/bpencoding

Clone of https://github.com/wangkuiyi/huggingface-tokenizer-in-cxx/ modified to be cmake subdirectory

Primary LanguageC++

This repository is a C++ version of the Python HuggingFace tokenizers.

In the HuggingFace Transformers repo, tokenization is done with 104,603 lines of Python code. It takes 5506 lines for GPT2-specific BPE. I went through the code using the Python Debugger (pdb). It turns out that most of them do nothing but virtual methods in a complicated class hierarchy. I took 120 lines of Python code and put them in the file bpe.py. This program is not a weaker or simpler version; it is the full HuggingFace BPE tokenizer.

With this extraction, I can port it to C++: bpe.h, bpe.cc, and bpe_test.cc.

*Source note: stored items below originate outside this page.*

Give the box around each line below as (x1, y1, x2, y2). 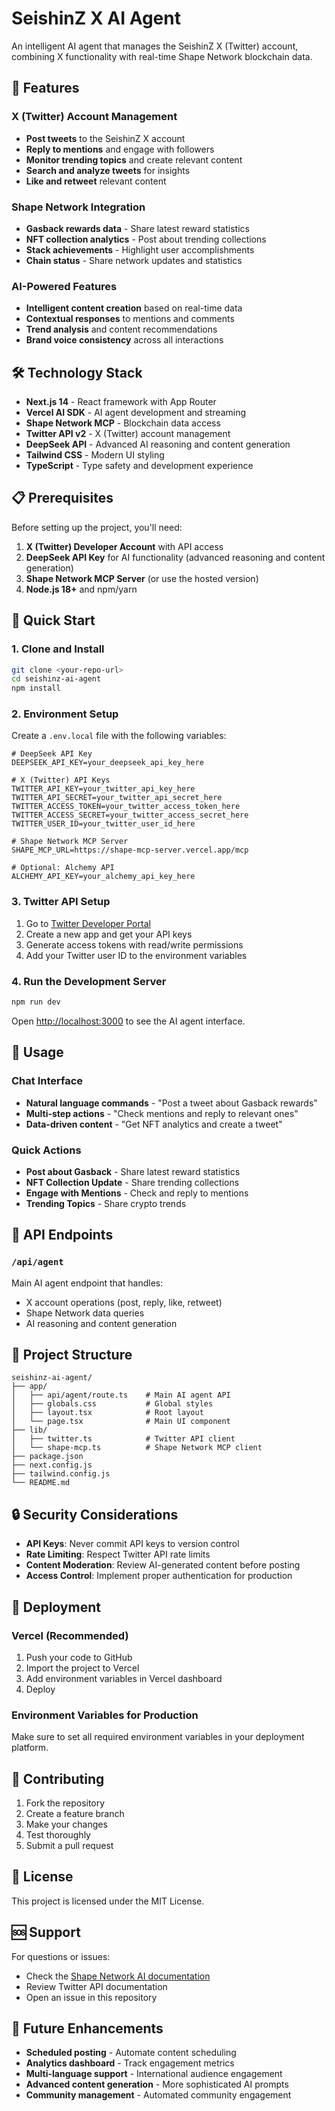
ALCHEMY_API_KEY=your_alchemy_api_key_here (11, 872, 196, 882)
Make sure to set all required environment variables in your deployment (11, 1731, 305, 1743)
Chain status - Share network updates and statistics (25, 254, 243, 266)
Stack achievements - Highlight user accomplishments (25, 243, 255, 256)
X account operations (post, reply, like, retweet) (25, 1296, 223, 1308)
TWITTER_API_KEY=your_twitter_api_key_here (11, 784, 196, 794)
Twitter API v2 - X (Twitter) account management (25, 428, 231, 440)
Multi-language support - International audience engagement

The following tech notes might help you understand the Python and C++ code:

  1. Unicode in C++ and Python
  2. Understanding HuggingFace Tokenizers
  3. Unicode-enabled Regular Expression in C++

To run the vanilla HuggingFace GPT-2's BPE tokenizer, follow [this link])https://huggingface.co/docs/transformers/model_doc/gpt2#transformers.GPT2Tokenizer).

To run HuggingFace vanilla BPE tokenzier for GPT2, run the following commands:

pip install transformers
python tool/t.py

Please run the following commands to run the extracted 120-line Python tokenizer:

python tokenizer/bpe.py

To build the C++ port, you will need CMake.

cmake -B /tmp/b -S .
Cmake --build /tmp/b

Then you can run the unit test.

/tmp/b/bin/bpe_test

All three of the above programs load the same vocab.json and merges.txt files, so they all work exactly like HuggingFace did when it trained and served the GPT2 model.

Known Issue

RE2 can match Unicode letters from all languages using rules like \p{L}. But it doesn't work with look-ahead syntax like (?!...). This would make the C++ version act a little differently than the Python versions when there are more than one space between two words. Please tell me about any C++ regular expression libraries that can handle both Unicode and look-ahead.

This does not seem a big issue because among the 15,231,221 lines in the lyrics text dataset of 54 languages, the C++ tokenizer generates different output from the HuggingFace one for only 4 lines. And the reason are all due to successive two spaces. For details, please see wangkuiyi/huggingface-tokenizer-in-cxx#10.